***** THE INPUT *****

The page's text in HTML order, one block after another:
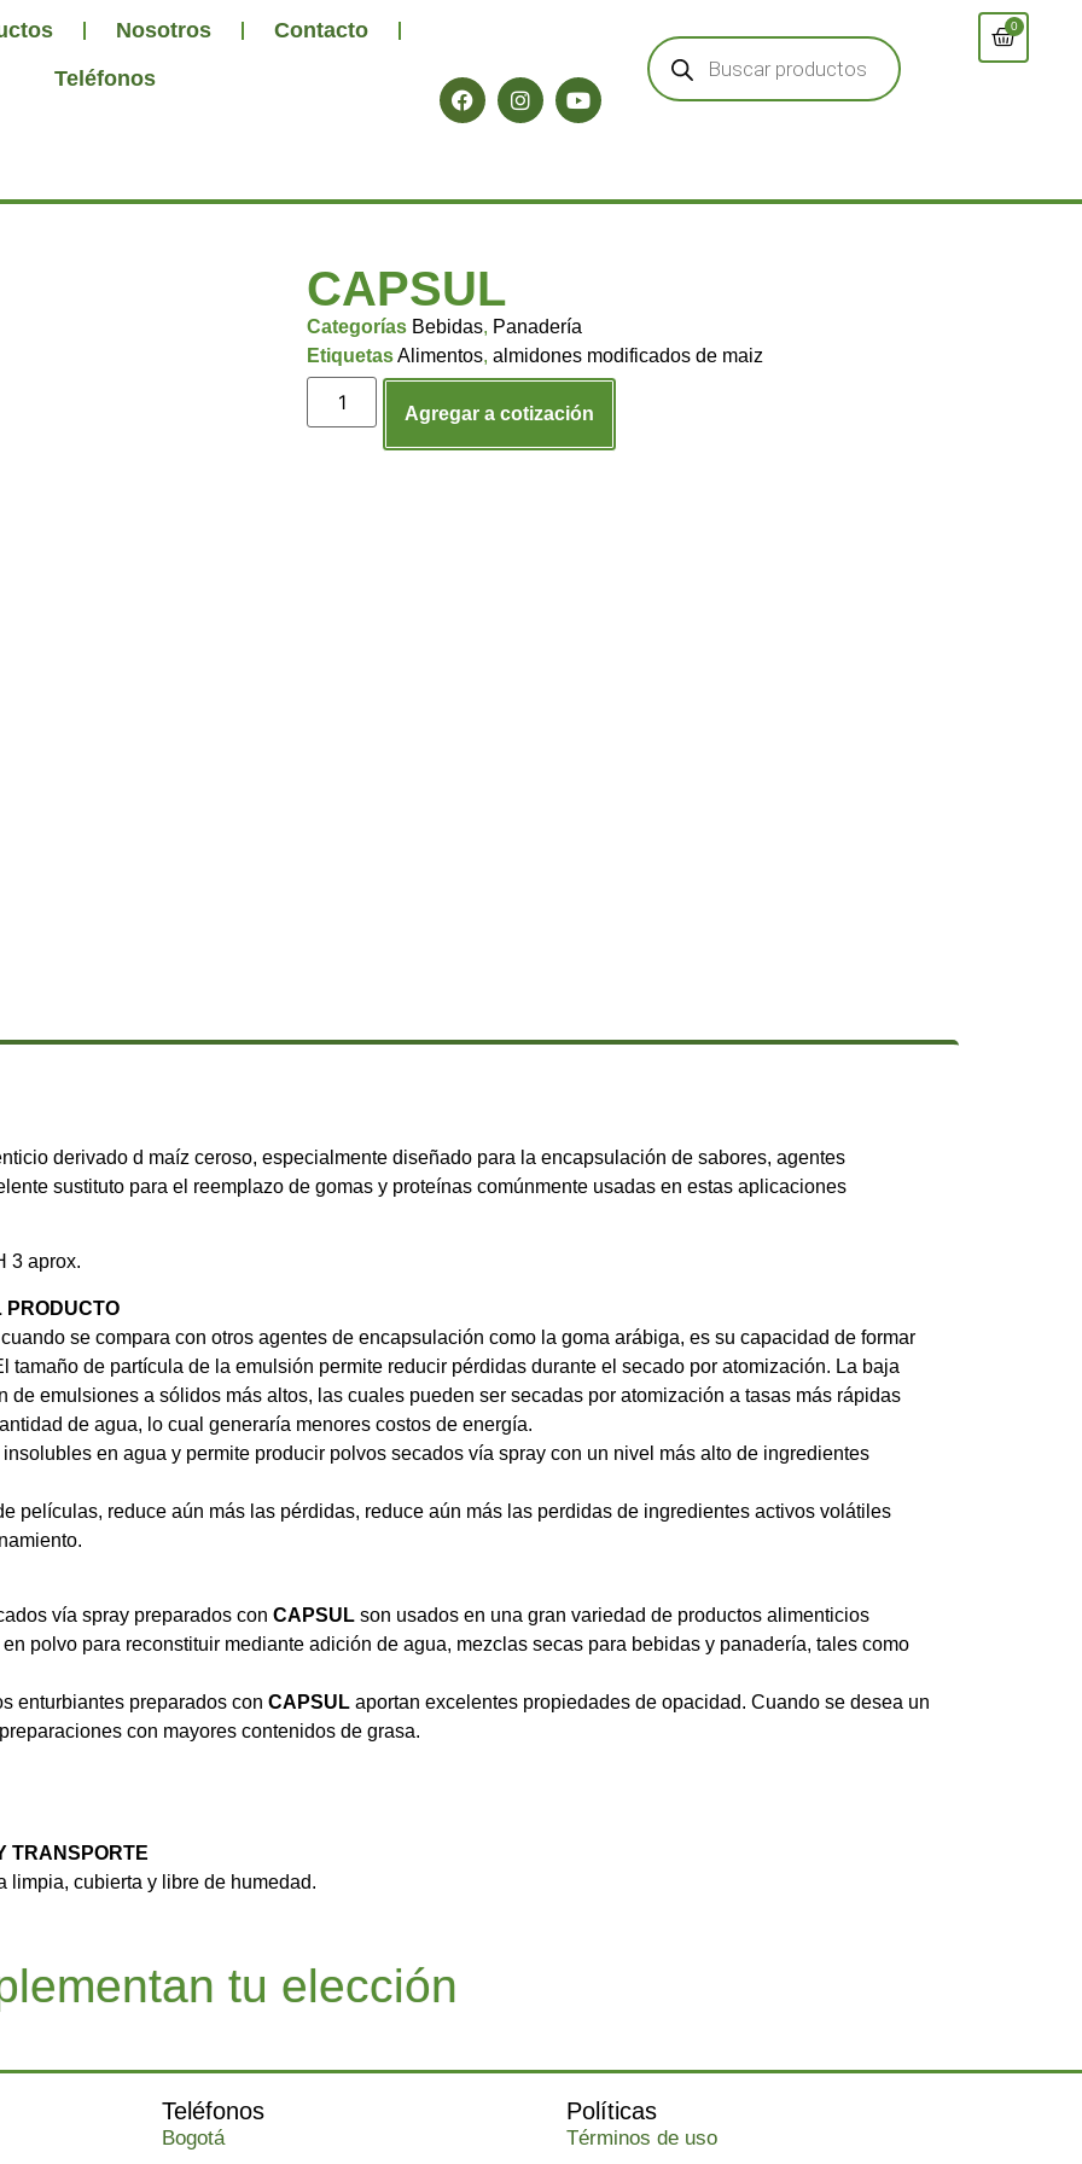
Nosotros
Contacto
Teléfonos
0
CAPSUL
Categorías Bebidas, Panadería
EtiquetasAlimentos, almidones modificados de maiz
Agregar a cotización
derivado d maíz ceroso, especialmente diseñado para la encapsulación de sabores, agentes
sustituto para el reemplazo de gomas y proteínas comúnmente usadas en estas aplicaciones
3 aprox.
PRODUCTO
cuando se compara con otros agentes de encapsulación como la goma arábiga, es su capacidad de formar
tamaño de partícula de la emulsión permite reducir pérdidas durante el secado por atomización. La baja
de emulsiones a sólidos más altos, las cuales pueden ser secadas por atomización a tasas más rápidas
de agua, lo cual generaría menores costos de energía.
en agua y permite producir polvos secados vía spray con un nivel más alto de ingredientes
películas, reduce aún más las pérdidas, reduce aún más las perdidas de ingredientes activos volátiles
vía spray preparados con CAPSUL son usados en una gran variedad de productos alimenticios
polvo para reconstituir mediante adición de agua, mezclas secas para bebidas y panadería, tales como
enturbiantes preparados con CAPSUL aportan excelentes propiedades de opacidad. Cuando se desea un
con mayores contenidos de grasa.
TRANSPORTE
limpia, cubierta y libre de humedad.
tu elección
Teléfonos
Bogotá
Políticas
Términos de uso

*****

Every line from the top of the records above to the line with "vía spray preparados", inclusive, should be duplicated exactly, minus the pictures.

The page's text in HTML order, one block after another:
Nosotros
Contacto
Teléfonos
0
CAPSUL
Categorías Bebidas, Panadería
EtiquetasAlimentos, almidones modificados de maiz
Agregar a cotización
derivado d maíz ceroso, especialmente diseñado para la encapsulación de sabores, agentes
sustituto para el reemplazo de gomas y proteínas comúnmente usadas en estas aplicaciones
3 aprox.
PRODUCTO
cuando se compara con otros agentes de encapsulación como la goma arábiga, es su capacidad de formar
tamaño de partícula de la emulsión permite reducir pérdidas durante el secado por atomización. La baja
de emulsiones a sólidos más altos, las cuales pueden ser secadas por atomización a tasas más rápidas
de agua, lo cual generaría menores costos de energía.
en agua y permite producir polvos secados vía spray con un nivel más alto de ingredientes
películas, reduce aún más las pérdidas, reduce aún más las perdidas de ingredientes activos volátiles
vía spray preparados con CAPSUL son usados en una gran variedad de productos alimenticios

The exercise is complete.